Christine O’Donnell will lose the race for the Senate in Delaware and return to her coven.  (That’s a joke – I don’t really think she is a witch).  There is some speculation that she may also cost the GOP the Pennsylvania race.  The logic is that O’Donnell has been quite visible in the Philadelphia market (grab a map, for those who aren’t familiar with the area) and that Democrats may be playing a winning game by saying that Pat Toomey is another Tea Party candidate … with the implied message that Toomey = O’Donnell.  It’s possible that this is not the reason that Joe Sestak has been making up substantial ground … Evan, any thoughts?

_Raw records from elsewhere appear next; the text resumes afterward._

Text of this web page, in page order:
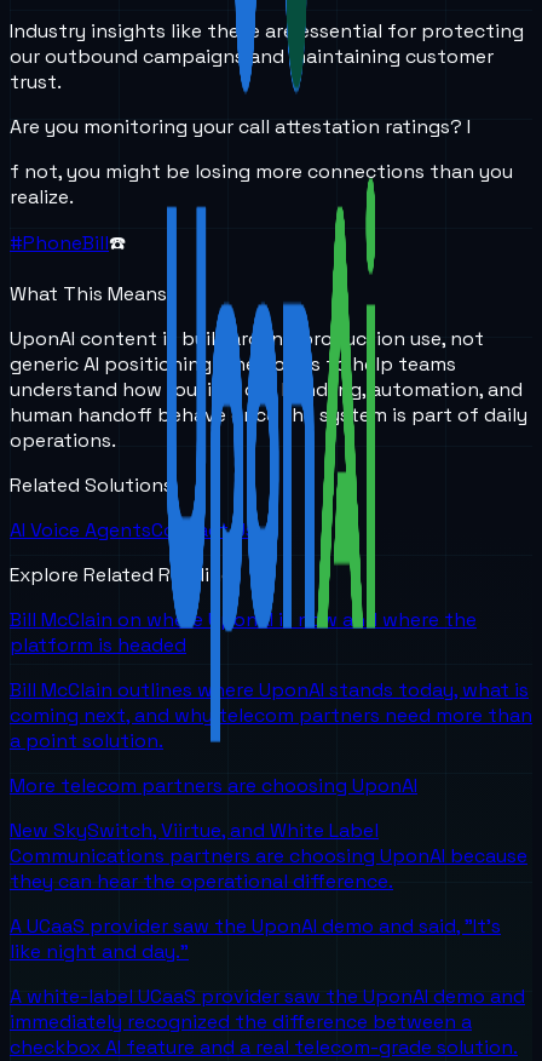
Industry insights like these are essential for protecting
our outbound campaigns and maintaining customer
trust.
Are you monitoring your call attestation ratings? I
f not, you might be losing more connections than you
realize.
#PhoneBill☎️
What This Means
UponAI content is built around production use, not
generic AI positioning. The goal is to help teams
understand how routing, call handling, automation, and
human handoff behave once the system is part of daily
operations.
Related Solutions
AI Voice AgentsContact Us
Explore Related Reading
Bill McClain on where UponAI is now and where the
platform is headed
Bill McClain outlines where UponAI stands today, what is
coming next, and why telecom partners need more than
a point solution.
More telecom partners are choosing UponAI
New SkySwitch, Viirtue, and White Label
Communications partners are choosing UponAI because
they can hear the operational difference.
A UCaaS provider saw the UponAI demo and said, "It's
like night and day."
A white-label UCaaS provider saw the UponAI demo and
immediately recognized the difference between a
checkbox AI feature and a real telecom-grade solution.
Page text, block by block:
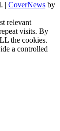
CoverNews by
relevant
visits. By
the cookies.
a controlled
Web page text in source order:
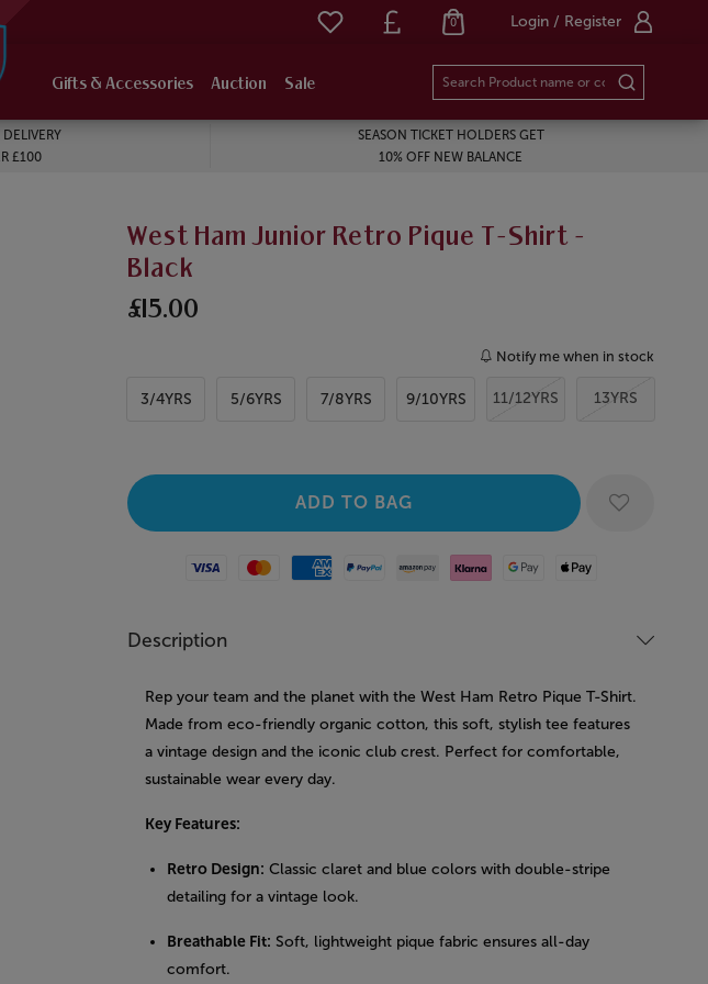
Login / Register
0
Gifts & Accessories Auction Sale
DELIVERY
£100
SEASON TICKET HOLDERS GET
10% OFF NEW BALANCE
West Ham Junior Retro Pique T-Shirt -
Black
£15.00
Notify me when in stock
3/4YRS 5/6YRS 7/8YRS 9/10YRS 11/12YRS 13YRS
Visa MastercardAmerican Express
Paypal Amazon Pay
Klarna Google PayApple Pay
Description
Rep your team and the planet with the West Ham Retro Pique T-Shirt.
Made from eco-friendly organic cotton, this soft, stylish tee features
a vintage design and the iconic club crest. Perfect for comfortable,
sustainable wear every day.
Key Features:
Retro Design: Classic claret and blue colors with double-stripe
detailing for a vintage look.
Breathable Fit: Soft, lightweight pique fabric ensures all-day
comfort.
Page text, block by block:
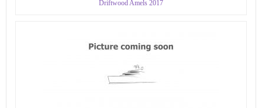
Driftwood Amels 2017
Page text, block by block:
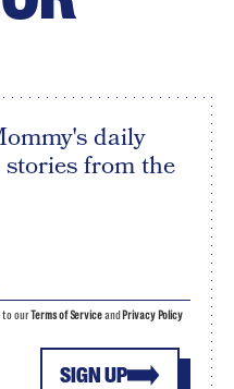
daily
from the
SIGN UP
to ourTerms of Serviceand Privacy Policy
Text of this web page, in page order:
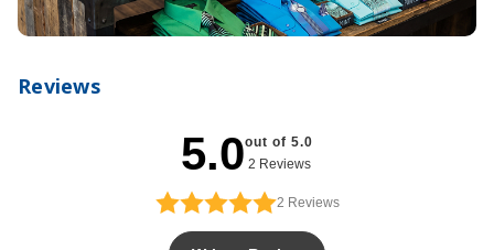
Reviews
5.0out of 5.0
2 Reviews
2 Reviews
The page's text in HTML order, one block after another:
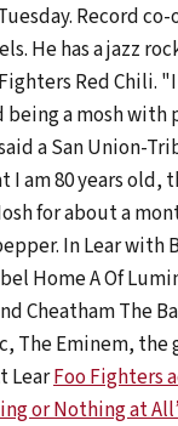
Record
He has a jazz
Red Chili.
being a mosh
a San Union-
I am 80 years old,
for about a
In Lear with
Home A Of
Cheatham The
The Eminem, the
LearFoo Fighters
or Nothing at
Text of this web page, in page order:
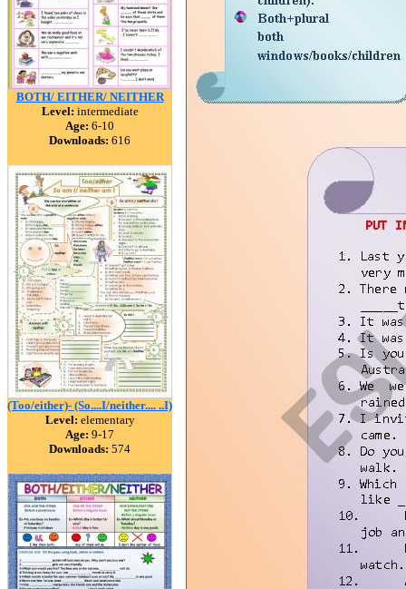
BOTH/ EITHER/ NEITHER
Level: intermediate
Age: 6-10
Downloads: 616
(Too/either)- (So....I/neither.... ..I)
Level: elementary
Age: 9-17
Downloads: 574
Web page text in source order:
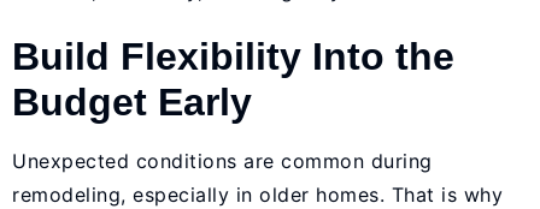
Build Flexibility Into the
Budget Early
Unexpected conditions are common during
remodeling, especially in older homes. That is why
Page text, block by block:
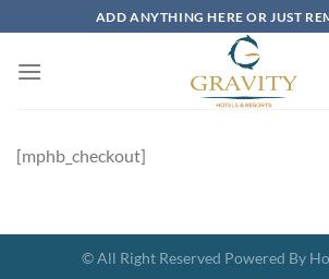
to
content
ADD ANYTHING HERE OR JUST
[mphb_checkout]
© All Right Reserved Powered By
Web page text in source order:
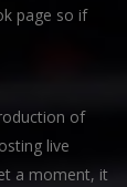
page so if
of
live
a moment, it
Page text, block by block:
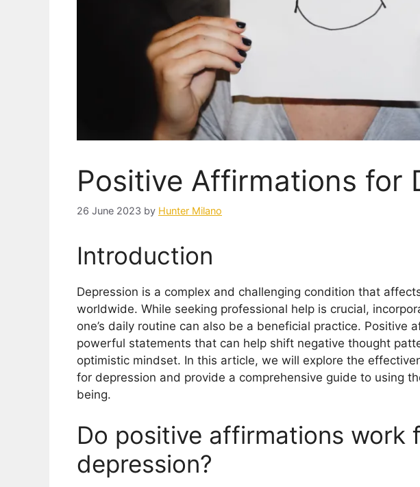
Positive Affirmations for
26 June 2023 by Hunter Milano
Introduction
Depression is a complex and challenging condition that
worldwide. While seeking professional help is crucial,
one’s daily routine can also be a beneficial practice. Positive
powerful statements that can help shift negative thought
optimistic mindset. In this article, we will explore the
for depression and provide a comprehensive guide to using
being.
Do positive affirmations work
depression?
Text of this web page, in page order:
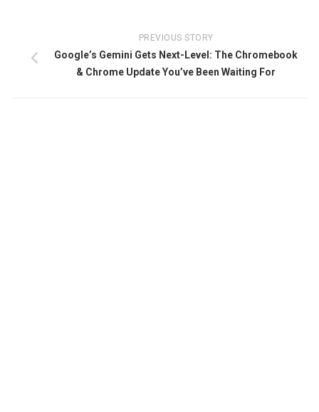
PREVIOUS STORY
Google’s Gemini Gets Next-Level: The Chromebook
& Chrome Update You’ve Been Waiting For

Marco Rubio leads a three way race in the Florida Senate race.  Former governor Charlie Crist is in the race as an independent.  You’d think Crist would be in a unique position to paint his opponents (Rubio and Democrat Kendrick Meek) as being the anti-Crist  …

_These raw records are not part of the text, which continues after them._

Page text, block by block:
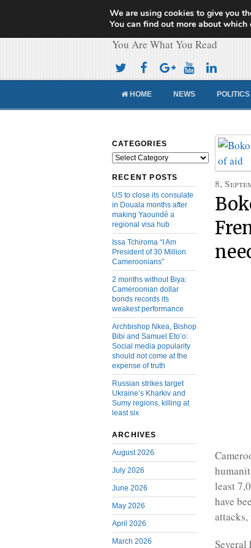
Cameroon
You Are What You Read
HOME NEWS POLITICS
CATEGORIES
Categories
RECENT POSTS
US to close its consulate
in Douala months after
making Yaoundé a
regional visa hub
Issa Tchiroma “I Am
President of 30 Million
Cameroonians”
2 months without Biya:
Cameroonian dollar
bonds records its
weakest performance
Archbishop Nkea, Bishop
Bibi and Samuel Eto’o:
Social media popularity
should not come at the
expense of truth
Russian strikes target
Ukraine’s Kharkiv and
Sumy regions, killing at
least six
ARCHIVES
August 2026
July 2026
June 2026
May 2026
April 2026
March 2026
8,
least
have
We are using cookies to give you
You can find out more about
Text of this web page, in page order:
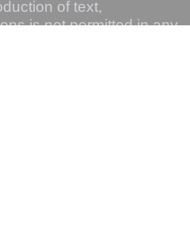
of text,
is not permitted in any
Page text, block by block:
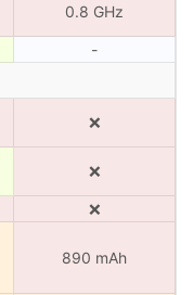
0.8 GHz
-
❌
❌
❌
890 mAh
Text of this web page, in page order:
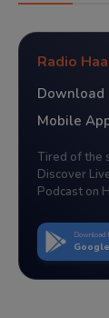
Radio
Download
Mobile
Tired of the
Discover
Podcast on
Download
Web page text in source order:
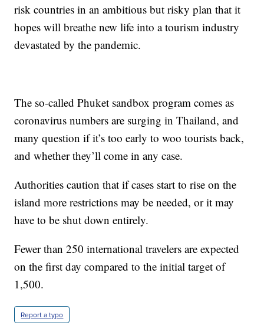
risk countries in an ambitious but risky plan that it
hopes will breathe new life into a tourism industry
devastated by the pandemic.
The so-called Phuket sandbox program comes as
coronavirus numbers are surging in Thailand, and
many question if it’s too early to woo tourists back,
and whether they’ll come in any case.
Authorities caution that if cases start to rise on the
island more restrictions may be needed, or it may
have to be shut down entirely.
Fewer than 250 international travelers are expected
on the first day compared to the initial target of
1,500.
Report a typo
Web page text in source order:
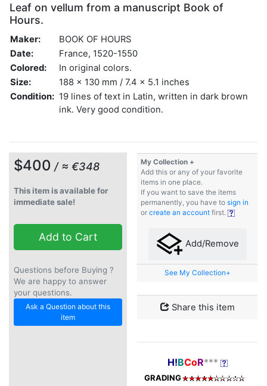
Leaf on vellum from a manuscript Book of
Hours.
Maker:
BOOK OF HOURS
Date:
France, 1520-1550
Colored:
In original colors.
Size:
188 x 130 mm / 7.4 x 5.1 inches
Condition: 19 lines of text in Latin, written in dark brown
ink. Very good condition.
$400 / ≈ €348
This item is available for
immediate sale!
Add to Cart
Questions before Buying ?
We are happy to answer
your questions.
Ask a Question about this
item
My Collection +
Add this or any of your favorite
items in one place.
If you want to save the items
permanently, you have to sign in
or create an account first.
Add/Remove
See My Collection+
Share this item
H!BCoR***
GRADING

Senate Majority leader Harry Reid continues his battle royale with Sharron Angle.  The compact nature of Nevada’s media market make it fairly inexpensive to run ads that reach a high percentage of constituents.  A loss by Reid would force the Democrats to choose a new leader.

In Alaska, incumbent Lisa Murkowski (a Republican) is running as an independent and has been polling roughly even with GOP candidate  Joe Miller (with both candidates comfortable ahead of Democrat Scott McAdams).  With Alaska lagging several hours behind Iowa,  I’ll be going to bed about the time the polls close up north.  At some point in the evening, the number of write-in votes that were cast (i.e. that someone marked the circle for write-in) will be known … but not who they were cast for.  If the write-in totals are high enough to put the winner in doubt, then the write-in votes will be tallied – and wrangled over in court.  The Democrats will probably laugh all the way to the bank, as they see Republicans spend millions of dollars deciding which conservative should represent Alaska.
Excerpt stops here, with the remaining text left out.